# [TASK PROMPT]
Please reproduce the data exactly, though every picture must stay out.

# [SUPPLIED DATA]
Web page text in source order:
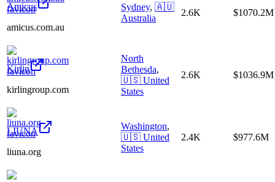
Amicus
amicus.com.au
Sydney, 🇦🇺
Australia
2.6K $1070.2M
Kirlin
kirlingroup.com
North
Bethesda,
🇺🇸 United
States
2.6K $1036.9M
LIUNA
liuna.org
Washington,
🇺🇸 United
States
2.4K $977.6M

# [WRITTEN RESPONSE]
Web page text in source order:
Amicus
amicus.com.au
Sydney, 🇦🇺
Australia
2.6K $1070.2M
Kirlin
kirlingroup.com
North
Bethesda,
🇺🇸 United
States
2.6K $1036.9M
LIUNA
liuna.org
Washington,
🇺🇸 United
States
2.4K $977.6M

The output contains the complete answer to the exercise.